Ela tem na sua contabilidade algumas das guerras civis mais sangrentas da história brasileira: a Federalista, no Rio Grande do Sul, entre 1893 e 1895, as duas Revoltas da Armada, no Rio de Janeiros, a primeira em 1891 – quando em novo golpe de estado Deodoro mandou fechar o Congresso – e em 1893/1894, com alguns dos revoltosos dirigindo-se ao sul do país; em Nossa Senhora do Desterro, hoje Florianópolis, a junção de Federalistas do Rio Grande do Sul e de revoltosos da Armada provocou uma das mais sangrentas repressões da nossa história, comandada pelo Coronel Moreira César; finalmente, pode-se também ligar à efervescência neorrepublicana o terrível episódio da Guerra de Canudos, em 1897, onde Moreira César voltaria a aparecer, desta vez tragicamente.
Ainda antes, Floriano Peixoto prorrogou o próprio mandato na presidência assumida depois da renúncia de Deodoro em 1891, devido à primeira Revolta da Armada, quando a Constituição mandava que houvesse novas eleições, e governou com ajuda do estado de sítio.
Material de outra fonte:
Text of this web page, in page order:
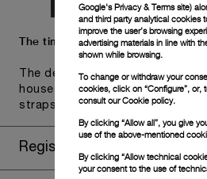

Assinale-se também que as Revoltas da Armada, na agora Capital Federal, assinalaram a primeira intervenção direta, embora discreta, dos Estados Unidos na política brasileira, em apoio a Floriano Peixoto.
E assim, ainda tendo nos ouvidos o trote dos cavalos, o zunido das balas, o troar dos canhões, nas narinas aquela mistura do cheiro acre da pólvora com o odor do sangue, adentramos o promissor Século XX, querendo construir a imagem de que o Brasil era um paraíso pacífico e ordeiro![1]
Flávio Aguiar, jornalista e escritor, é professor aposentado de literatura brasileira na USP. Autor, entre outros livros, de Crônicas do mundo ao revés (Boitempo).
Nota do autor
[1] Este é o primeiro artigo de uma série de seis. Como já disse muitas vezes antes, não sou historiador, nem cientista social. Sou escritor e fui professor de Literatura durante 38 anos. Não espere hipóteses, teses e conclusões objetivas nem definitivas, muito menos estatísticas e enquadramentos teóricos. Esta série é feita do resultado de leituras esparsas, embora não dispersivas nem ao acaso, muitas vezes motivadas por meus estudos literários; de histórias familiares e reminiscências pessoais, além de observações e opiniões de minha inteira responsabilidade.